Content starts

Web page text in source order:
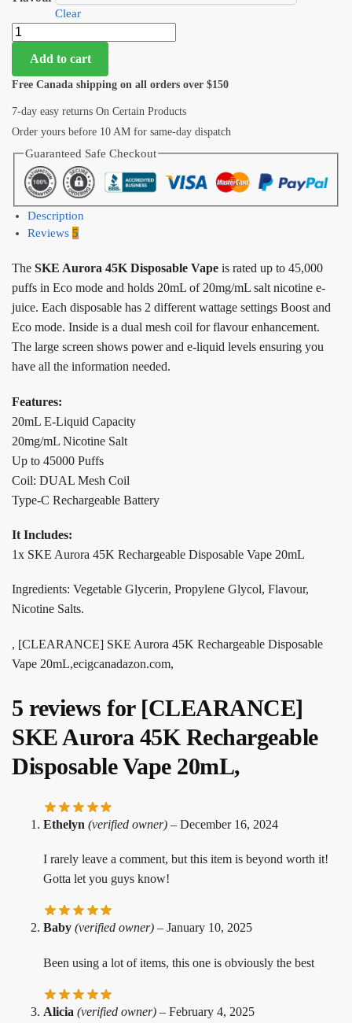
Clear
Add to cart
Free Canada shipping on all orders over $150
7-day easy returns On Certain Products
Order yours before 10 AM for same-day dispatch
Guaranteed Safe Checkout
Description
Reviews 5
The SKE Aurora 45K Disposable Vape is rated up to 45,000
puffs in Eco mode and holds 20mL of 20mg/mL salt nicotine e-
juice. Each disposable has 2 different wattage settings Boost and
Eco mode. Inside is a dual mesh coil for flavour enhancement.
The large screen shows power and e-liquid levels ensuring you
have all the information needed.
Features:
20mL E-Liquid Capacity
20mg/mL Nicotine Salt
Up to 45000 Puffs
Coil: DUAL Mesh Coil
Type-C Rechargeable Battery
It Includes:
1x SKE Aurora 45K Rechargeable Disposable Vape 20mL
Ingredients: Vegetable Glycerin, Propylene Glycol, Flavour,
Nicotine Salts.
, [CLEARANCE] SKE Aurora 45K Rechargeable Disposable
Vape 20mL,ecigcanadazon.com,
5 reviews for [CLEARANCE]
SKE Aurora 45K Rechargeable
Disposable Vape 20mL,
Ethelyn (verified owner) – December 16, 2024
I rarely leave a comment, but this item is beyond worth it!
Gotta let you guys know!
Baby (verified owner) – January 10, 2025
Been using a lot of items, this one is obviously the best
Alicia (verified owner) – February 4, 2025
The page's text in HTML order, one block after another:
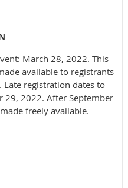
March 28, 2022. This
available to registrants
registration dates to
29, 2022. After September
freely available.
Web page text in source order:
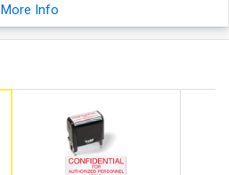
More Info
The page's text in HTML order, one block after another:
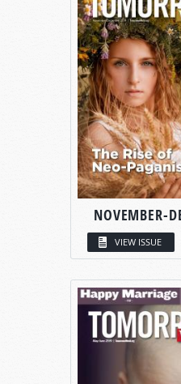
NOVEMBER-
VIEW ISSUE
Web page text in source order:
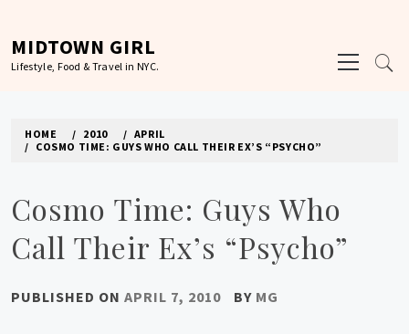
content
MIDTOWN GIRL
Lifestyle, Food & Travel in NYC.
Menu
HOME 2010
APRIL
COSMO TIME: GUYS WHO CALL THEIR EX’S “PSYCHO”
Cosmo Time: Guys Who
Call Their Ex’s “Psycho”
PUBLISHED ON APRIL 7, 2010 BY MG
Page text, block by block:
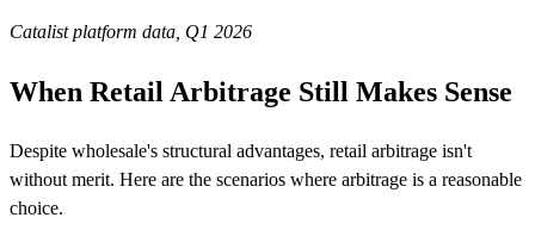
Catalist platform data, Q1 2026
When Retail Arbitrage Still Makes Sense
Despite wholesale's structural advantages, retail arbitrage isn't
without merit. Here are the scenarios where arbitrage is a reasonable
choice.
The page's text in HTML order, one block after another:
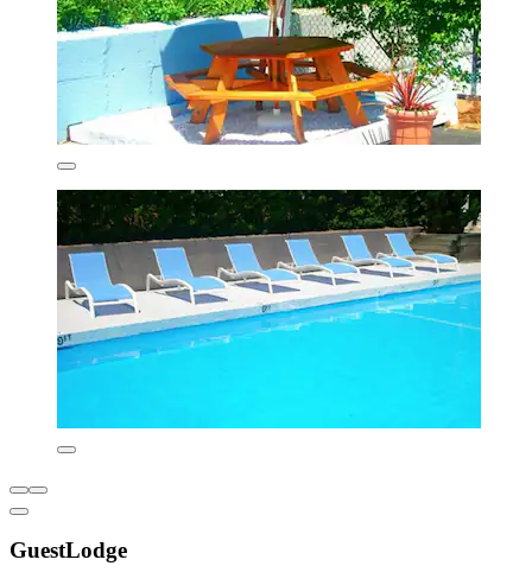
GuestLodge

Content ends

WHAT YOU SHOULD DO: Repeat the material verbatim. Do not carry over any picture.

RESPONSE BOX:
Web page text in source order:
Clear
Add to cart
Free Canada shipping on all orders over $150
7-day easy returns On Certain Products
Order yours before 10 AM for same-day dispatch
Guaranteed Safe Checkout
Description
Reviews 5
The SKE Aurora 45K Disposable Vape is rated up to 45,000
puffs in Eco mode and holds 20mL of 20mg/mL salt nicotine e-
juice. Each disposable has 2 different wattage settings Boost and
Eco mode. Inside is a dual mesh coil for flavour enhancement.
The large screen shows power and e-liquid levels ensuring you
have all the information needed.
Features:
20mL E-Liquid Capacity
20mg/mL Nicotine Salt
Up to 45000 Puffs
Coil: DUAL Mesh Coil
Type-C Rechargeable Battery
It Includes:
1x SKE Aurora 45K Rechargeable Disposable Vape 20mL
Ingredients: Vegetable Glycerin, Propylene Glycol, Flavour,
Nicotine Salts.
, [CLEARANCE] SKE Aurora 45K Rechargeable Disposable
Vape 20mL,ecigcanadazon.com,
5 reviews for [CLEARANCE]
SKE Aurora 45K Rechargeable
Disposable Vape 20mL,
Ethelyn (verified owner) – December 16, 2024
I rarely leave a comment, but this item is beyond worth it!
Gotta let you guys know!
Baby (verified owner) – January 10, 2025
Been using a lot of items, this one is obviously the best
Alicia (verified owner) – February 4, 2025
The page's text in HTML order, one block after another:
March 28, 2022. This
available to registrants
registration dates to
29, 2022. After September
freely available.
Web page text in source order:
More Info
The page's text in HTML order, one block after another:
NOVEMBER-
VIEW ISSUE
Web page text in source order:
content
MIDTOWN GIRL
Lifestyle, Food & Travel in NYC.
Menu
HOME 2010
APRIL
COSMO TIME: GUYS WHO CALL THEIR EX’S “PSYCHO”
Cosmo Time: Guys Who
Call Their Ex’s “Psycho”
PUBLISHED ON APRIL 7, 2010 BY MG
Page text, block by block:
Catalist platform data, Q1 2026
When Retail Arbitrage Still Makes Sense
Despite wholesale's structural advantages, retail arbitrage isn't
without merit. Here are the scenarios where arbitrage is a reasonable
choice.
The page's text in HTML order, one block after another:
GuestLodge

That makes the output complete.